Priority Prerequisites

The doc will not include a step by step guide of how to set the Priority user and API access rights and API subscription fees. I assume that you know how how to grant access to the API, how to set the relevnt screens etc. For any issues around this topic are, I recomand to contanct you Priority support team/system admin/implementor.

  1. Create a dedicated user with API access. The data platform doesn't write any data to your Priority system and required only ("read only") HTTP GET access
  2. Make sure you have the API address, username and password.
  3. For testing purposes you can use the free Priority API sandbox.

Setting the .venv file.

# SQL DB connection str:
sqlConnStr=postgresql+psycopg2://<username>:<password>@<host>:<port>/


# Mongo DB connection str:
mongoDbConnStr=mongodb+srv://<username>:<password>@<url>/


# Include in the .env file BUT DON'T MODIFY THE VALUES
metadataDbName=metadataDB
configDbName=admin
configCollectionName=configCollection
datatypeMappingCollectionName=datatypeMapping``

  • sqlConnStr: uri to a postgres DB. Don't delete the '/' at the end.
  • mongoDbConnStr: uri to the MongoDB you will use. Don't delete the '/' at the end.

DON'T Modify THE FOLLOWING VARIABLES OR VALUES

  • metadataDbName: the Mongo DB name which stores the metadata of the Priority ERP system.
  • configDbName: the Mongo DB name which stores the extractionConfig.
  • configCollectionName: The Mongo DB collection which stores the extractionConfig JSON documents.

MongoDB prerequisites

The MongoDB stores metadata, extraction logs and other app related data. While developing I used MongoDB free tier. Using a free tier on production is not recomanded. While tesing I used a paid tier of Azure Cosmos DB for MongoDB. Feel free ot use other MongoDB based DB of other cloud providers.

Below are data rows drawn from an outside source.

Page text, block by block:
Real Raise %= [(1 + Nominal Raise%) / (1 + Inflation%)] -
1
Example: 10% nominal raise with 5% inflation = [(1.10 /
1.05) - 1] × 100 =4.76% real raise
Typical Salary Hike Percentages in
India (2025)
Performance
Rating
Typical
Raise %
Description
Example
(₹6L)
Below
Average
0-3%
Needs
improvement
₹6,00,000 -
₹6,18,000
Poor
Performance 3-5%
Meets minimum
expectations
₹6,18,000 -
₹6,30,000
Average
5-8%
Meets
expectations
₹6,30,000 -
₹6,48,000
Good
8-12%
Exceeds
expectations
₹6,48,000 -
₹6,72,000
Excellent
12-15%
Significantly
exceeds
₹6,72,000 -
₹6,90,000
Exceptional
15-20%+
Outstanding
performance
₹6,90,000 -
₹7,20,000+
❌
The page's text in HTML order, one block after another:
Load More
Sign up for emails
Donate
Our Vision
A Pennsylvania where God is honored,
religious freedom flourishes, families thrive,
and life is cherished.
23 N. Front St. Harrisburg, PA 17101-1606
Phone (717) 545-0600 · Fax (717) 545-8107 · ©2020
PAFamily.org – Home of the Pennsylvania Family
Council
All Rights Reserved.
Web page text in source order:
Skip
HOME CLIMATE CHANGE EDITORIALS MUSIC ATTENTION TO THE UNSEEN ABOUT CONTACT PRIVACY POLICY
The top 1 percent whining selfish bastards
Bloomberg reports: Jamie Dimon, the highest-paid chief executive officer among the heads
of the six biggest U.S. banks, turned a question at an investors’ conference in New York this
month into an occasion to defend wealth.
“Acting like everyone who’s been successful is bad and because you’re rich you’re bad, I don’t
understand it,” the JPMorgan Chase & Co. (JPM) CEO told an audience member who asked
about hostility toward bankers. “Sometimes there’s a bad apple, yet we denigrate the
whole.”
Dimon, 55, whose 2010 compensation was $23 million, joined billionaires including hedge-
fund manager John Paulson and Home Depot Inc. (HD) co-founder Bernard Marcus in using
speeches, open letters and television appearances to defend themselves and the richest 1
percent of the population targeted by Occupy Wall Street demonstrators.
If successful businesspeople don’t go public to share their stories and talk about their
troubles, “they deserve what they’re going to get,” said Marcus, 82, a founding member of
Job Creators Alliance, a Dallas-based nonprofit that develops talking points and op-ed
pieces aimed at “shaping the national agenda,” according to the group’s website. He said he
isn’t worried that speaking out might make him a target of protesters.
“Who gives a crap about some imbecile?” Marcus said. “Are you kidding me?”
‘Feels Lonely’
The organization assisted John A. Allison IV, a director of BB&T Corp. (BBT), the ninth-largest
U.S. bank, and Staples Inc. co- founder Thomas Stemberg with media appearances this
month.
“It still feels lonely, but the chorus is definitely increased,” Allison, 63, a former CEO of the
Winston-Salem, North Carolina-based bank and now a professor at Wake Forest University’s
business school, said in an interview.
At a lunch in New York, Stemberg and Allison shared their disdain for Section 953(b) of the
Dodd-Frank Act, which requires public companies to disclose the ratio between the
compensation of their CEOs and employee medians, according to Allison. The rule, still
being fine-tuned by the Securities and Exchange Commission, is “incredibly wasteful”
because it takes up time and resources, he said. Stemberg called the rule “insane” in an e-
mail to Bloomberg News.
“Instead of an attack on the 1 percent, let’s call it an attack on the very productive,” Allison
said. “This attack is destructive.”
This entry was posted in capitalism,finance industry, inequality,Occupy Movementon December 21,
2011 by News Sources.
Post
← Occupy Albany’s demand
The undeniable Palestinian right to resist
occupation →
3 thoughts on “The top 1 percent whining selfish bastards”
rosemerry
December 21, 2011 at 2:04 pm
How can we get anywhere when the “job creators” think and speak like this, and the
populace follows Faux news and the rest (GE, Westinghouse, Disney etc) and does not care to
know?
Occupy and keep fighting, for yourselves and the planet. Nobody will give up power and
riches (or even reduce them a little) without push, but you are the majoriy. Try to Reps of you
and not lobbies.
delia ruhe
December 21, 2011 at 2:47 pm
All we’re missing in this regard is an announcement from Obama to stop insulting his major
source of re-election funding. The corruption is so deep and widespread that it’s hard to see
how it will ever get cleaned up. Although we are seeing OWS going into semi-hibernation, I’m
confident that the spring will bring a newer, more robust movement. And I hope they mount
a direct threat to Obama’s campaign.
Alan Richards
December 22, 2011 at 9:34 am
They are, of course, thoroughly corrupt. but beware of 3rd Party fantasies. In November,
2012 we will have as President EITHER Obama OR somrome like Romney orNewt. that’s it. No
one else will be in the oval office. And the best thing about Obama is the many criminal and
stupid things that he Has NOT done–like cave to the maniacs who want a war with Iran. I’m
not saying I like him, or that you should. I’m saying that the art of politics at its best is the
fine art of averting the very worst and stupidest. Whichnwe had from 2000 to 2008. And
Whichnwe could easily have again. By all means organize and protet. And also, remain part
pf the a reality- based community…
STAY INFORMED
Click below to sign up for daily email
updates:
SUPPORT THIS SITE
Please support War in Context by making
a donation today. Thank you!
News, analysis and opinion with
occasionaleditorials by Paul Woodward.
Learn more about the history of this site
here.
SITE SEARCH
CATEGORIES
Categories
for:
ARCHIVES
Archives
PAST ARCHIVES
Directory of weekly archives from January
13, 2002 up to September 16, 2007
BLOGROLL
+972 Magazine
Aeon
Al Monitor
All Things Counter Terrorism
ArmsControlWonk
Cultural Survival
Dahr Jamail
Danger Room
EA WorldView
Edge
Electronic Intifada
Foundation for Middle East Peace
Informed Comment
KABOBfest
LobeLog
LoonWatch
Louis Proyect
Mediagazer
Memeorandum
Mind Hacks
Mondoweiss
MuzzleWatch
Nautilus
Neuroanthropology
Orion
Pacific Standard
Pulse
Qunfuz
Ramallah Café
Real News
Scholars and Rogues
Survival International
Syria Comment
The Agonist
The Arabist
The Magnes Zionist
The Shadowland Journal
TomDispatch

Don't forget to allow incoming traffic from the IP you are running the API on.


The extractionConfig JSON

The extractionConfig JSON describe all the information for extracting the data from the Priority system. The extractionConfig defines the API credentionals, url and extraction scope.

After completing reading this section, create your extractionConfig and insert the json document to the MongoDB '.<_id>'. configDbName is defined .env file and the '_id' is a uniqe identifier of the extractionConfig as desribed below.

In a case you have more then 1 accounting instance (more then Priority company code in you enviorment) each accounting instnace will be represented by a different extractionConfig. All accounting instaces will be included in the same accountID.

For example: company "The best smartphone" has 3 major business activities: sells smartphone to the customer (B2C), provide repairs and spare-part services and import smartphone and sell them as a wholesaler (B2B). each business activity is manages in a different company (accounting instance) in the Priority System. In the exaple above "The best smartphone" will be represented by an accountID (choose the string as you want). Inside this accountID there will be 3 extractionConfigs, one for each company code.

Check out the folder "extractionConfig_examples" to see examples of the extractionConfig json.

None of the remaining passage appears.